[Task statement]: Output the whole listing below exactly, omitting the images.
════════════════
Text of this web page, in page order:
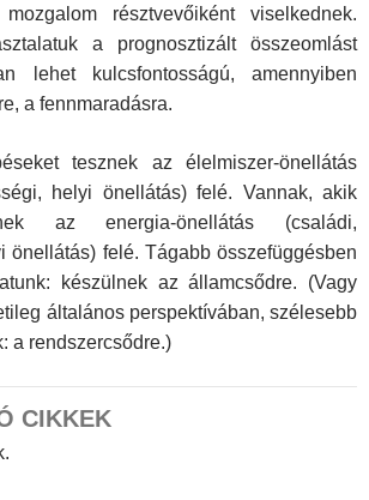
résztvevőiként viselkednek.
a prognosztizált összeomlást
lehet kulcsfontosságú, amennyiben
a fennmaradásra.
tesznek az élelmiszer-önellátás
helyi önellátás) felé. Vannak, akik
az energia-önellátás (családi,
önellátás) felé. Tágabb összefüggésben
készülnek az államcsődre. (Vagy
általános perspektívában, szélesebb
a rendszercsődre.)
CIKKEK
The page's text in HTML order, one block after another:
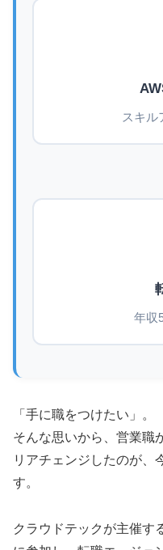
スキル
年収
「手に職をつけたい」。
そんな思いから、営業職
リアチェンジしたのが、
す。
クラウドテックが主催す
════════════════
[Problem solution]:
Text of this web page, in page order:
résztvevőiként viselkednek.
a prognosztizált összeomlást
lehet kulcsfontosságú, amennyiben
a fennmaradásra.
tesznek az élelmiszer-önellátás
helyi önellátás) felé. Vannak, akik
az energia-önellátás (családi,
önellátás) felé. Tágabb összefüggésben
készülnek az államcsődre. (Vagy
általános perspektívában, szélesebb
a rendszercsődre.)
CIKKEK
The page's text in HTML order, one block after another:
スキル
年収
「手に職をつけたい」。
そんな思いから、営業職
リアチェンジしたのが、
す。
クラウドテックが主催す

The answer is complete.